● **What is needed**
Without the pictures, copy the entries below word for word.

● **Dataset excerpts**

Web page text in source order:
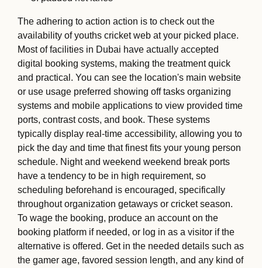
The adhering to action action is to check out the
availability of youths cricket web at your picked place.
Most of facilities in Dubai have actually accepted
digital booking systems, making the treatment quick
and practical. You can see the location's main website
or use usage preferred showing off tasks organizing
systems and mobile applications to view provided time
ports, contrast costs, and book. These systems
typically display real-time accessibility, allowing you to
pick the day and time that finest fits your young person
schedule. Night and weekend weekend break ports
have a tendency to be in high requirement, so
scheduling beforehand is encouraged, specifically
throughout organization getaways or cricket season.
To wage the booking, produce an account on the
booking platform if needed, or log in as a visitor if the
alternative is offered. Get in the needed details such as
the gamer age, favored session length, and any kind of
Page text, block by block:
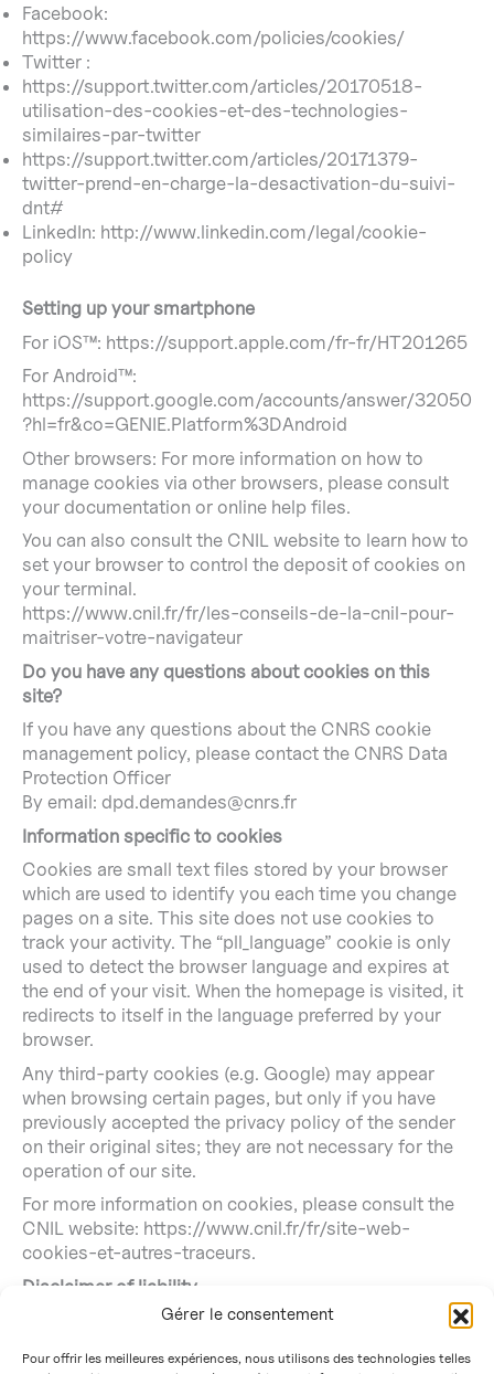
Gérer le consentement
Pour offrir les meilleures expériences, nous utilisons des technologies telles
Facebook:
https://www.facebook.com/policies/cookies/
Twitter :
https://support.twitter.com/articles/20170518-
utilisation-des-cookies-et-des-technologies-
similaires-par-twitter
https://support.twitter.com/articles/20171379-
twitter-prend-en-charge-la-desactivation-du-suivi-
dnt#
LinkedIn: http://www.linkedin.com/legal/cookie-
policy
Setting up your smartphone
For iOS™: https://support.apple.com/fr-fr/HT201265
For Android™:
https://support.google.com/accounts/answer/32050
?hl=fr&co=GENIE.Platform%3DAndroid
Other browsers: For more information on how to
manage cookies via other browsers, please consult
your documentation or online help files.
You can also consult the CNIL website to learn how to
set your browser to control the deposit of cookies on
your terminal.
https://www.cnil.fr/fr/les-conseils-de-la-cnil-pour-
maitriser-votre-navigateur
Do you have any questions about cookies on this
site?
If you have any questions about the CNRS cookie
management policy, please contact the CNRS Data
Protection Officer
By email: dpd.demandes@cnrs.fr
Information specific to cookies
Cookies are small text files stored by your browser
which are used to identify you each time you change
pages on a site. This site does not use cookies to
track your activity. The “pll_language” cookie is only
used to detect the browser language and expires at
the end of your visit. When the homepage is visited, it
redirects to itself in the language preferred by your
browser.
Any third-party cookies (e.g. Google) may appear
when browsing certain pages, but only if you have
previously accepted the privacy policy of the sender
on their original sites; they are not necessary for the
operation of our site.
For more information on cookies, please consult the
CNIL website: https://www.cnil.fr/fr/site-web-
cookies-et-autres-traceurs.
Disclaimer of liability
The CNRS and the CEA cannot be held liable in any
for the consequences that may result from its use or
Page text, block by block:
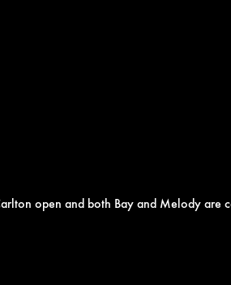
open and both Bay and Melody are
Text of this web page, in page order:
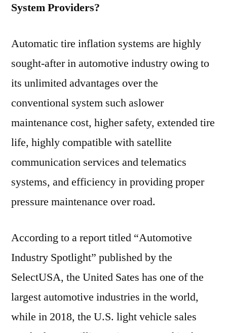
System Providers?
Automatic tire inflation systems are highly
sought-after in automotive industry owing to
its unlimited advantages over the
conventional system such aslower
maintenance cost, higher safety, extended tire
life, highly compatible with satellite
communication services and telematics
systems, and efficiency in providing proper
pressure maintenance over road.
According to a report titled “Automotive
Industry Spotlight” published by the
SelectUSA, the United Sates has one of the
largest automotive industries in the world,
while in 2018, the U.S. light vehicle sales
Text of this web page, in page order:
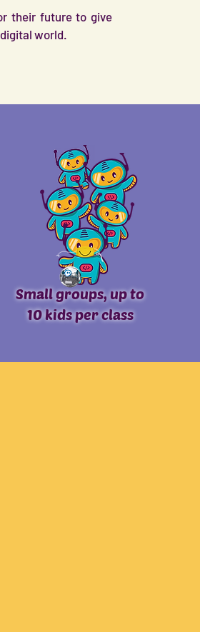
their future to give
world.
Small groups, up to
10 kids per class
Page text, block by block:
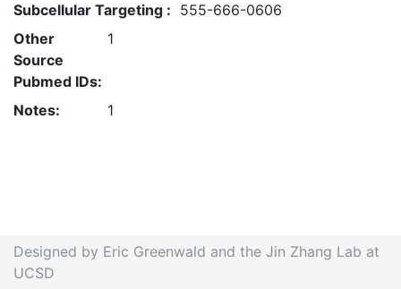
Subcellular Targeting : 555-666-0606
Other
Source
Pubmed IDs:
1
Notes: 1
Designed by Eric Greenwald and the Jin Zhang Lab at
UCSD

● **Result of the task**
Web page text in source order:
The adhering to action action is to check out the
availability of youths cricket web at your picked place.
Most of facilities in Dubai have actually accepted
digital booking systems, making the treatment quick
and practical. You can see the location's main website
or use usage preferred showing off tasks organizing
systems and mobile applications to view provided time
ports, contrast costs, and book. These systems
typically display real-time accessibility, allowing you to
pick the day and time that finest fits your young person
schedule. Night and weekend weekend break ports
have a tendency to be in high requirement, so
scheduling beforehand is encouraged, specifically
throughout organization getaways or cricket season.
To wage the booking, produce an account on the
booking platform if needed, or log in as a visitor if the
alternative is offered. Get in the needed details such as
the gamer age, favored session length, and any kind of
Page text, block by block:
Gérer le consentement
Pour offrir les meilleures expériences, nous utilisons des technologies telles
Facebook:
https://www.facebook.com/policies/cookies/
Twitter :
https://support.twitter.com/articles/20170518-
utilisation-des-cookies-et-des-technologies-
similaires-par-twitter
https://support.twitter.com/articles/20171379-
twitter-prend-en-charge-la-desactivation-du-suivi-
dnt#
LinkedIn: http://www.linkedin.com/legal/cookie-
policy
Setting up your smartphone
For iOS™: https://support.apple.com/fr-fr/HT201265
For Android™:
https://support.google.com/accounts/answer/32050
?hl=fr&co=GENIE.Platform%3DAndroid
Other browsers: For more information on how to
manage cookies via other browsers, please consult
your documentation or online help files.
You can also consult the CNIL website to learn how to
set your browser to control the deposit of cookies on
your terminal.
https://www.cnil.fr/fr/les-conseils-de-la-cnil-pour-
maitriser-votre-navigateur
Do you have any questions about cookies on this
site?
If you have any questions about the CNRS cookie
management policy, please contact the CNRS Data
Protection Officer
By email: dpd.demandes@cnrs.fr
Information specific to cookies
Cookies are small text files stored by your browser
which are used to identify you each time you change
pages on a site. This site does not use cookies to
track your activity. The “pll_language” cookie is only
used to detect the browser language and expires at
the end of your visit. When the homepage is visited, it
redirects to itself in the language preferred by your
browser.
Any third-party cookies (e.g. Google) may appear
when browsing certain pages, but only if you have
previously accepted the privacy policy of the sender
on their original sites; they are not necessary for the
operation of our site.
For more information on cookies, please consult the
CNIL website: https://www.cnil.fr/fr/site-web-
cookies-et-autres-traceurs.
Disclaimer of liability
The CNRS and the CEA cannot be held liable in any
for the consequences that may result from its use or
Page text, block by block:
open and both Bay and Melody are
Text of this web page, in page order:
System Providers?
Automatic tire inflation systems are highly
sought-after in automotive industry owing to
its unlimited advantages over the
conventional system such aslower
maintenance cost, higher safety, extended tire
life, highly compatible with satellite
communication services and telematics
systems, and efficiency in providing proper
pressure maintenance over road.
According to a report titled “Automotive
Industry Spotlight” published by the
SelectUSA, the United Sates has one of the
largest automotive industries in the world,
while in 2018, the U.S. light vehicle sales
Text of this web page, in page order:
their future to give
world.
Small groups, up to
10 kids per class
Page text, block by block:
Subcellular Targeting : 555-666-0606
Other
Source
Pubmed IDs:
1
Notes: 1
Designed by Eric Greenwald and the Jin Zhang Lab at
UCSD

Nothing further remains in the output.